Bless you @PeacefulPrune, you have so much self-awareness, and it is easy to tell from just a few short posts that you are a wonderful, thoughtful and caring Mum. Which to me translates to you having those same attributes running through every fibre of your being. I don't believe that to one person we can be one thing, but to another something totally different.
Although humans are very complex beings, I think in some ways we are also very simple beings. I would not like to question here the merits for or against being a "deep" thinker, or even the possibilities and reasons why some people may (or may appear to) be much deeper thinkers than others, because that can lead to a very big can of very wriggly worms.
However, the longer one spends in the company of others - and usually that is very much dependant on how old someone is for obvious reasons - the more likely we are to draw our own conclusions. Although I have some family experience of Neurodiversity, I am no-where near experienced enough, or educated enough, to draw any safe conclusions. All I can say with hopefully minimal chances of offending someone on Mumsnet, is that the more we try to delve into our own psyches, the more we question things, then to me it seems quite likely that we are going to come up with more questions, more concerns, more fears, more situational unhappiness even?
So, personally I suspect if I could stop questioning everything, stop trying to understand what makes me tick, what makes my loved ones tick, what makes people the likes of Boris Johnson, Putin and Trump tick, and what, if anything, can be done to stop both my own micro concerns, and the worlds macro ones, maybe I could be a happier person? Maybe I could be weaned off anti-depressants, and then maybe I could go along and experience life in a much happier fashion, maybe I could trust life not to keep throwing curve balls in my way? Maybe I could be happy, except for those times when circumstance really does throw cluster bombs, or spikey viruses at my feet - our feet.
Maybe you could be the same PeacefulPrune? The thought of a break, a rest, from the constant mental striving, sounds idyllic, wonderful, but would life eventually also lose some of it's lustre, would we really recognise the things that do make us very happy when they do happen, or would they, if we haven't put the ground work in first, by practically forcing ourselves to participate in life, not come along at all?
Can we have everything? My life experiences suggest to me that no we can't, and I suppose that if I was given the choice here and now (or probably more appropriately for me at my age, to go back 30 odd years) whether to live in happy, but probably boring ignorance, or to suffer the lows, the heartbreaks, the depression, but to also possibly have the chance to experience joy and ( even possibly absurd) happiness? I think that I have to acknowledge that I have to accept that I have the personality that seems to have to cross question all thoughts, all possibilities, all dangers a situation might throw up, and also recognise that if I want a certain result, if I desire a certain outcome, I will have to put in enough effort to give it a chance.
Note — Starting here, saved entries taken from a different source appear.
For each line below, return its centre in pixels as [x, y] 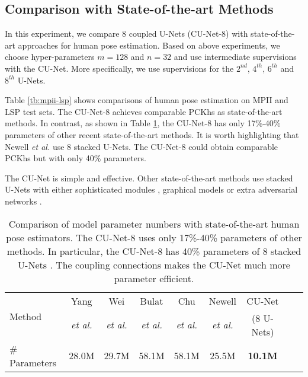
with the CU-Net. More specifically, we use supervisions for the [119, 68]
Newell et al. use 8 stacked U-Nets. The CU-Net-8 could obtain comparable [142, 146]
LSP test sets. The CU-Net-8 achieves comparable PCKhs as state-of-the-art [144, 111]
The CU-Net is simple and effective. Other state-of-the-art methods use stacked [149, 178]
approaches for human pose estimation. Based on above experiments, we [149, 45]
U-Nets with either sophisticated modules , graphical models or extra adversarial [151, 189]
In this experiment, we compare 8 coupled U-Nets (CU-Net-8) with [126, 33]
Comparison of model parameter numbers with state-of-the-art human [154, 223]
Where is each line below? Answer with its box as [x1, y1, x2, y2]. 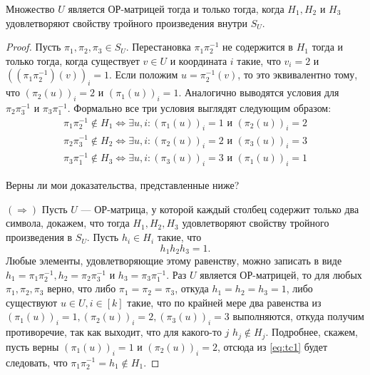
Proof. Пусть [6, 39, 61, 54]
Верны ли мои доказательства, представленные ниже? [6, 178, 240, 192]
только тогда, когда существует [6, 53, 140, 68]
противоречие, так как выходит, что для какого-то [6, 324, 222, 339]
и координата [170, 53, 227, 68]
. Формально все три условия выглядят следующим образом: [67, 100, 332, 115]
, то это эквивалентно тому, [237, 67, 358, 82]
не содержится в [222, 39, 293, 54]
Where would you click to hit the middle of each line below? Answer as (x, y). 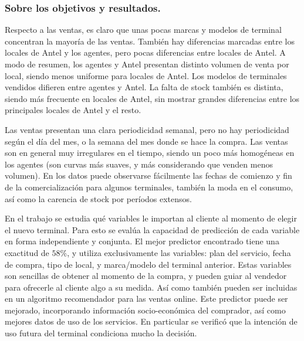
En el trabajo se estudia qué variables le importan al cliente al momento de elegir (151, 218)
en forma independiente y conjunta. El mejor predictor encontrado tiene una (142, 241)
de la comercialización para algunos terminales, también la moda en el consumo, (149, 187)
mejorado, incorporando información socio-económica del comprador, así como (145, 310)
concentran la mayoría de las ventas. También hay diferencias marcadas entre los (150, 41)
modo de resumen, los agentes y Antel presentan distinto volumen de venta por (147, 64)
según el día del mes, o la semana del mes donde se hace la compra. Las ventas (146, 141)
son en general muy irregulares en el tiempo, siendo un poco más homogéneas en (150, 153)
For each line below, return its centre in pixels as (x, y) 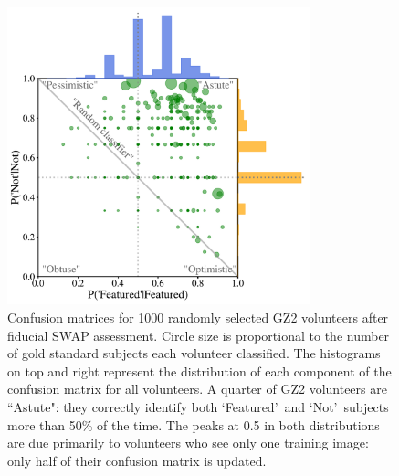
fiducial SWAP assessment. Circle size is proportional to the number (199, 335)
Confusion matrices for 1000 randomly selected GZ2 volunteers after (198, 317)
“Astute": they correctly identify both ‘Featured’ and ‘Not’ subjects (198, 406)
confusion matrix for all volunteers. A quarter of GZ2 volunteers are (197, 389)
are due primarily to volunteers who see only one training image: (188, 443)
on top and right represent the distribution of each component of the (199, 370)
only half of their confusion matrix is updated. (137, 460)
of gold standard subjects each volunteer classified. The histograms (194, 353)
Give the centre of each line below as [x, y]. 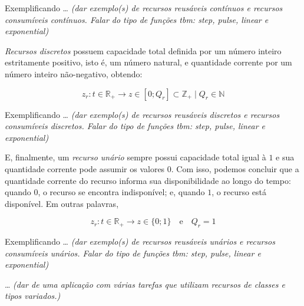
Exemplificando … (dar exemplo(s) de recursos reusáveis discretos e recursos [142, 114]
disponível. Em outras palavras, [62, 203]
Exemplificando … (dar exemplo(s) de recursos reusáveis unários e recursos [140, 241]
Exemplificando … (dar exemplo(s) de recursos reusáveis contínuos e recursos [144, 8]
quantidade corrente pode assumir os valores [85, 168]
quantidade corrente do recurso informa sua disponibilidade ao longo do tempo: [148, 180]
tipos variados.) [33, 296]
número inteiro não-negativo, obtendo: [74, 73]
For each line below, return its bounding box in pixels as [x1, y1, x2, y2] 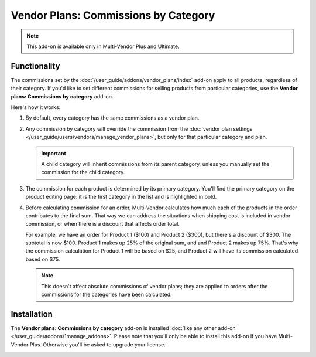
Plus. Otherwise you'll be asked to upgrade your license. [29, 341, 166, 348]
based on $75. [25, 256, 60, 263]
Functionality [11, 61, 60, 71]
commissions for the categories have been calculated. [41, 291, 172, 298]
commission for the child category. [41, 169, 125, 176]
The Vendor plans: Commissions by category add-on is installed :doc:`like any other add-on [11, 324, 236, 331]
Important [41, 149, 67, 157]
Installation [11, 309, 53, 319]
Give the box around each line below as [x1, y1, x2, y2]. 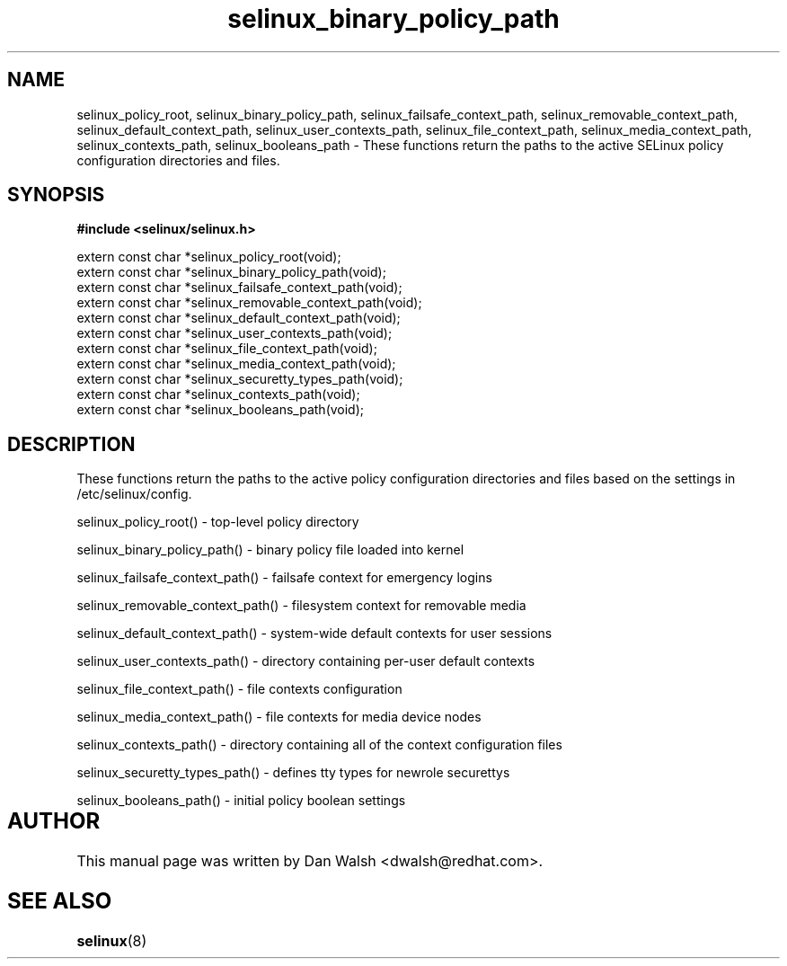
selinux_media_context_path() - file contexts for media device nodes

I think, indeed I hope, that I would choose the more difficult route, in the hope of satisfaction and happiness for both myself and those that depend on me - but sometimes when I am so tired, so dispirited, I fear that I would choose the route of least resistance. I would settle for a life of predictable boredom, but also of peace and rest. Even thinking about it my mind is shouting at me "NO", I must think of my Children, my Grandchildren, without the doubt, the risks, the exhaustion, they would probably have never been born, and that is not a route I would wish for either them or me.
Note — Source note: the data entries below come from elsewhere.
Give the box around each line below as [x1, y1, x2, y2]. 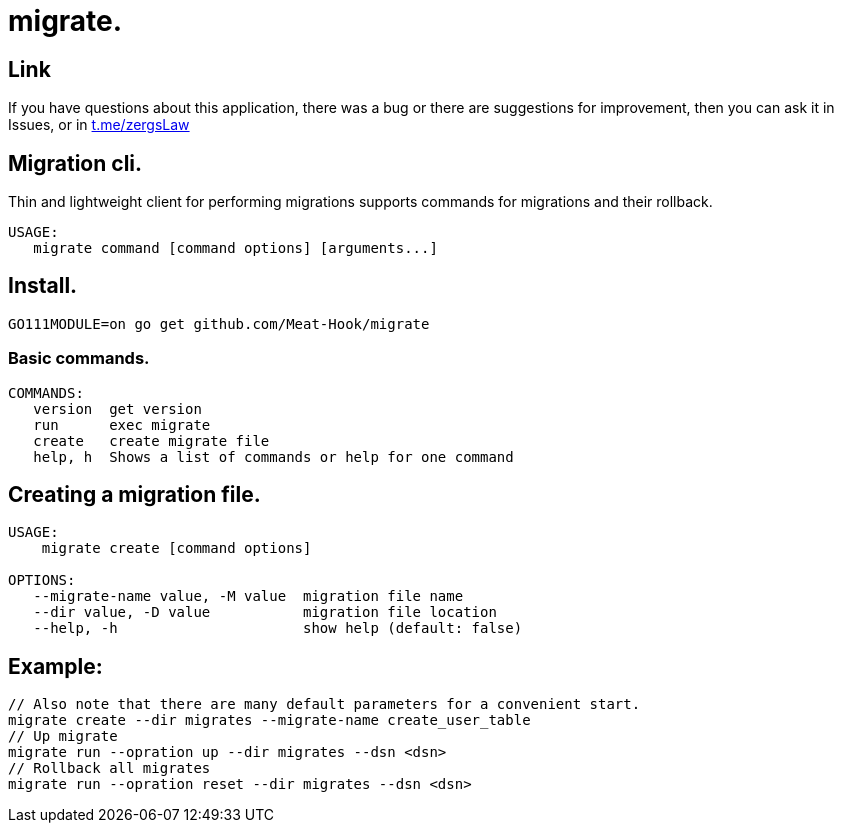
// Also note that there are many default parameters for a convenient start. [8, 696, 641, 713]
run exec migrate [33, 416, 211, 433]
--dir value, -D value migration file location [33, 604, 497, 621]
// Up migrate [8, 728, 118, 745]
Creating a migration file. [8, 482, 261, 508]
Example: [8, 653, 103, 679]
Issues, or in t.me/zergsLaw [8, 116, 190, 134]
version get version [33, 400, 202, 417]
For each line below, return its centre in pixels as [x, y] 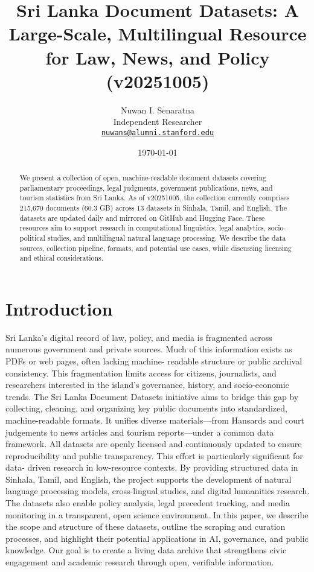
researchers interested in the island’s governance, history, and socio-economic [147, 385]
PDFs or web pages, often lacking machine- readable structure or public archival [154, 361]
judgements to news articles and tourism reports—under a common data [140, 432]
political [32, 237]
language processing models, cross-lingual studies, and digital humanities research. [158, 491]
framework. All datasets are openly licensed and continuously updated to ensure [154, 444]
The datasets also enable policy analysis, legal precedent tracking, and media [148, 503]
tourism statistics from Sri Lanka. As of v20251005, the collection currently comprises [155, 198]
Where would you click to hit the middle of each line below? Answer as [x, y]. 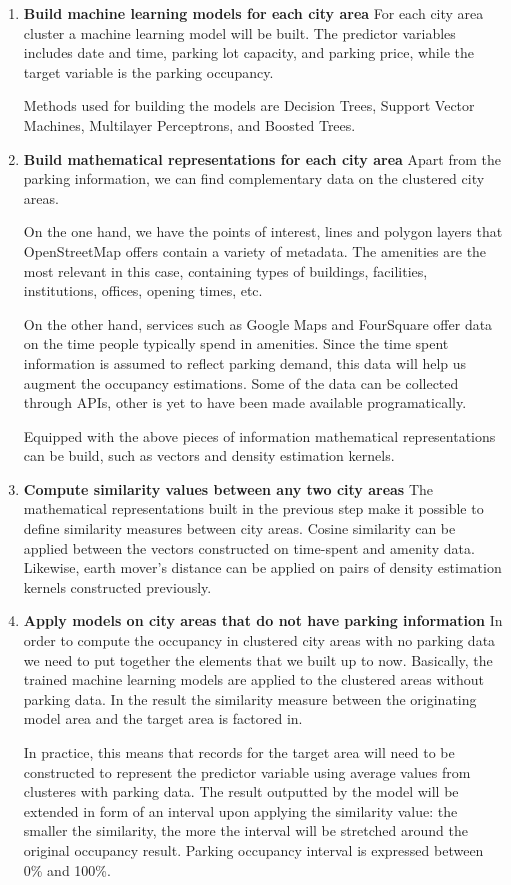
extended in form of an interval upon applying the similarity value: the [240, 810]
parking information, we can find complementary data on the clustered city [254, 178]
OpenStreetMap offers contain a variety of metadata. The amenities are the [255, 250]
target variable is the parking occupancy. [148, 71]
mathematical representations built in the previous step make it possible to [253, 508]
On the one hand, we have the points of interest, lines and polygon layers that [263, 231]
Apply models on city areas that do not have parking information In [263, 620]
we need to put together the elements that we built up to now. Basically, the [258, 659]
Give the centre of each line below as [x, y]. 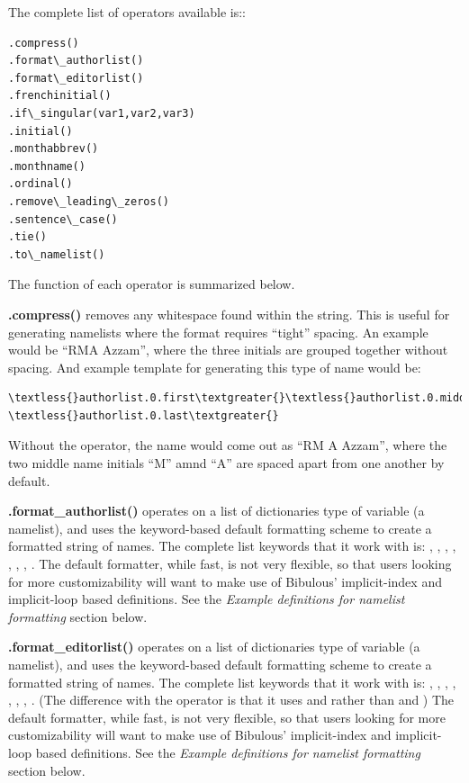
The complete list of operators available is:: [127, 12]
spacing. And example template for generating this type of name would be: [215, 367]
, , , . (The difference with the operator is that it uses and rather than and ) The [231, 700]
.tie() [27, 237]
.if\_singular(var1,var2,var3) [102, 113]
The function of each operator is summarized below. [152, 284]
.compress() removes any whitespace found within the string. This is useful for [229, 314]
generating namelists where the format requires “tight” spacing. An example [218, 332]

Do you know what you would choose Peaceful, do you want to know, maybe is it even safe to know? One thing I can almost guarantee you Peaceful, is that the intensity of exhaustion, depression, fear, does lessen. I don't think that our human minds and bodies can survive on constant full alert, medication and or talking therapy can help, especially when it is really bad, and there should be no fear or shame in seeking that extra help when and if needed.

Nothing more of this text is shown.